18 U.S.C. 2339(B) (a)(1) provides criminal penalties for knowingly providing material support for groups which have been designated foreign terrorist organizations. This act is known as the Anti-terrorism and Effective Death Penalty Act of 1996 (AEDPA). AEDPA authorizes the Secretary of State to designate an entity as a foreign terrorist organization (FTO). Such a designation may be challenged in the court of appeals for the District of Columbia. The designation makes the organization “radioactive,” subjecting anyone who knowingly provides material support or resources to such an organization to criminal penalties.
The act broadly defining “material support or resources” was the source of a number of court challenges, and was clarified by Congress in 2004 in the Intelligence Reform and Terrorism Prevention Act (IRPTA). This act defined, among other things, “training” and “expert advice and assistance.” It specified: “Individuals who act entirely independently of the foreign terrorist organization to advance its goals or objectives shall not be considered to be working under the foreign terrorist organization’s direction and control.”
The secretary of state designated two organizations, as FTOs, the Kurdish Workers Party (PKK) and the Liberation Tigers of Tamil Eelam (LTTE). PKK did not dispute the designation. LTTE did, but lost its appeal to the D.C. circuit.
This case considers whether the provision of money and other support to what is described as the lawful and nonviolent activities of these two organizations can, consistent with the Constitution, be deemed criminal conduct.
Two suits were brought challenging the material support statute and they went from the district court to the court of appeals and back down and up again, in the middle of which the 2004 act clarifying the restrictions was enacted.
In its final determination before this case reached the Supreme Court on a writ of certiorari, the Ninth Circuit Court of appeals concluded that “training,” “service,” and “other specialized knowledge component of expert advice and assistance” are all unconstitutionally vague.
The Investigative Project on Terrorism’s Stephen Landman describes the significance of this case:
In asking the Supreme Court to review the lower court’s findings, the Justice Department explained that the law “is a vital part of the Nation’s effort to fight international terrorism” and that the specific provisions are not unconstitutionally vague. The government’s brief explained, “each of these terms has an established meaning and is readily understandable by persons of ordinary intelligence.”
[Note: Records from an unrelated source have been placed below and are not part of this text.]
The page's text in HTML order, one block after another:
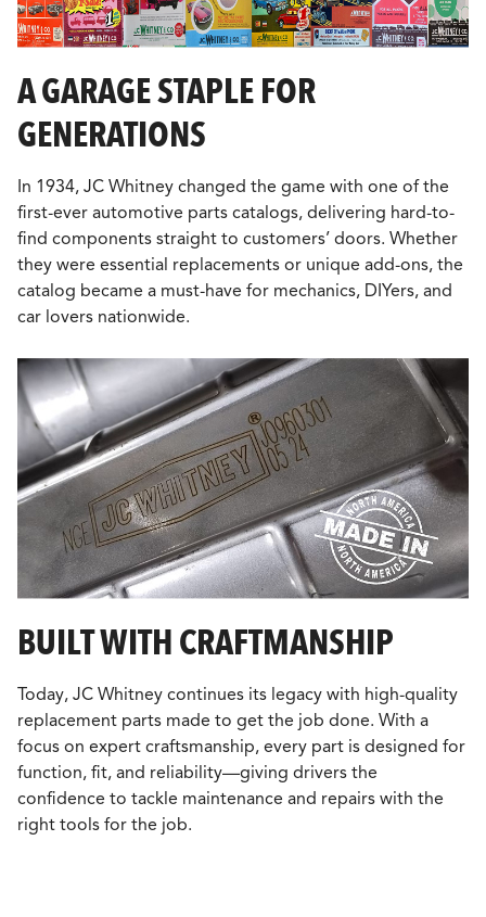
A GARAGE STAPLE FOR
GENERATIONS
In 1934, JC Whitney changed the game with one of the
first-ever automotive parts catalogs, delivering hard-to-
find components straight to customers’ doors. Whether
they were essential replacements or unique add-ons, the
catalog became a must-have for mechanics, DIYers, and
car lovers nationwide.
BUILT WITH CRAFTMANSHIP
Today, JC Whitney continues its legacy with high-quality
replacement parts made to get the job done. With a
focus on expert craftsmanship, every part is designed for
function, fit, and reliability—giving drivers the
confidence to tackle maintenance and repairs with the
right tools for the job.
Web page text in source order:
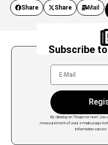
Share Share Mail
Subscribe
By clicking on “Register now”,
measurement of your e-mail usage
information can be
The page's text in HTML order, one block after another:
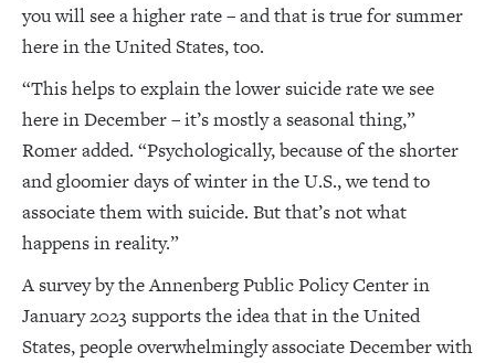
you will see a higher rate – and that is true for summer
here in the United States, too.
“This helps to explain the lower suicide rate we see
here in December – it’s mostly a seasonal thing,”
Romer added. “Psychologically, because of the shorter
and gloomier days of winter in the U.S., we tend to
associate them with suicide. But that’s not what
happens in reality.”
A survey by the Annenberg Public Policy Center in
January 2023 supports the idea that in the United
States, people overwhelmingly associate December with
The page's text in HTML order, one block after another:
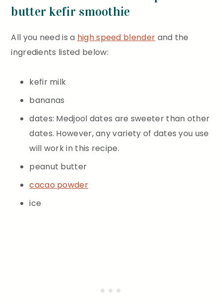
butter kefir smoothie
All you need is a high speed blender and the
ingredients listed below:
kefir milk
bananas
dates: Medjool dates are sweeter than other
dates. However, any variety of dates you use
will work in this recipe.
peanut butter
cacao powder
ice

Since 2001, the United States has charged approximately 120 defendants with violation of the material support statute. Many of those cases have involved the provisions in question, and more than half of those cases ended in conviction. Although two lower courts have struck down this important anti-terror law, the Supreme Court’s grant of certiorari provides an opportunity to clarify that this statute is not only necessary, but lawful.
The government regards the legislation as a significant tool in counterterrorism and has a reported 70 percent success rate in prosecutions brought under this legislation. It argues that the restrictions are clear and necessary and that aid to any portion of such organizations is fungible, meaning that providing money to the charitable wing of a terrorist group frees up resources for it to use for terrorist activities.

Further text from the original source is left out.